As it has done for years, Human Rights Watch has put together a "Traveling Film Festival" from its screenings in London and New York, giving universities and civil society access to an outstanding array of films. Listed below are this year's offerings.

Salaam Dunk (David Fine, 2011, 82 min.)

Hoosiers meets the war in Iraq in this documentary about a group of determined young women who lace up their sneakers to play basketball for the American University of Iraq in Sulimani. One problem is that most of the players have never played a sport before, let alone basketball, but this does not diminish their spirit and love of the game for even a moment. Another problem is that they have to practice on a crumbling outdoor court. Although things get particularly tricky when it rains, one of the most memorable and beautiful scenes in the film is when a player refuses to leave practice in a teeming downpour until she hits her last basket, as shot after shot clangs off the unforgiving rim.

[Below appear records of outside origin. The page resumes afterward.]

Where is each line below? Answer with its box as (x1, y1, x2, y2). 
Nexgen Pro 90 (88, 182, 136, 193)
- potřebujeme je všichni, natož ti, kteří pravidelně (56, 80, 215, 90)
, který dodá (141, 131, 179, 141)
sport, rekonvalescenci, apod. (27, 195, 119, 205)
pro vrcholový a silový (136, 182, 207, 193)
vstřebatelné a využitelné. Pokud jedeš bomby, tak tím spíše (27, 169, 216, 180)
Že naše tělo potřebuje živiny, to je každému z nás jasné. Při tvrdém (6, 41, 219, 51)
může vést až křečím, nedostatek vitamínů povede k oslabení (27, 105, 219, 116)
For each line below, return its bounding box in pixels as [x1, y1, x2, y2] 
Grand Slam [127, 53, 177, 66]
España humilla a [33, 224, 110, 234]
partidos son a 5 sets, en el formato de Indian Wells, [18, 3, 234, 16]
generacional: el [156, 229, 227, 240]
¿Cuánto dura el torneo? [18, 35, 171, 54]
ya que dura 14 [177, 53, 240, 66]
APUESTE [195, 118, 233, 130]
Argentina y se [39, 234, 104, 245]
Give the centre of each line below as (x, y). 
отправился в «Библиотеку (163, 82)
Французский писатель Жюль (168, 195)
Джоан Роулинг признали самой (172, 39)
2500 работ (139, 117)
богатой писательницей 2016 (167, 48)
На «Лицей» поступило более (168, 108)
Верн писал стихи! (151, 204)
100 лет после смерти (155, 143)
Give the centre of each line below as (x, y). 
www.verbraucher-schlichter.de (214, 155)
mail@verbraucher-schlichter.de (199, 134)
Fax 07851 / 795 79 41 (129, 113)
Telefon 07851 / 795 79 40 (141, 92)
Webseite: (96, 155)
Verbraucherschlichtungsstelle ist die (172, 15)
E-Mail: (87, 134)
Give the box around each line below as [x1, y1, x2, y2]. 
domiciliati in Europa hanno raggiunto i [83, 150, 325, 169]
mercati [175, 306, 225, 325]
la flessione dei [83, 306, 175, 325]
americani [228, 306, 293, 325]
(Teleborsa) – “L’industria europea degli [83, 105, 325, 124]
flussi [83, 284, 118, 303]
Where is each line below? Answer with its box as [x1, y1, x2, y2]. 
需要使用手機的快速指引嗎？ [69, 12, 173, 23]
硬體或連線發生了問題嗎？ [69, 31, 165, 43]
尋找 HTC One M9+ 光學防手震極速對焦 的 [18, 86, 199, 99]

The girls do have some things going for them. One is their camaraderie, both on and off the court. Another, surprisingly enough, is the support of their families who withstand an enormous amount of criticism from the townspeople for allowing their daughters to play a sport. And finally they have their coach, Ryan, an American graduate student who does what all great coaches do: he pushes and prods and makes his players perform much better than they ever thought they could.

The film is light on politics. For sure, the never-ending war is always in the background along with the country's ethnic divisions, but for the girls this only seems to manifest itself when choosing the music on the bus rides to the games. Instead of politics—or anything even resembling good basketball—what we see are young women transforming their rudimentary athletic skills, their character, and, hopefully, their country.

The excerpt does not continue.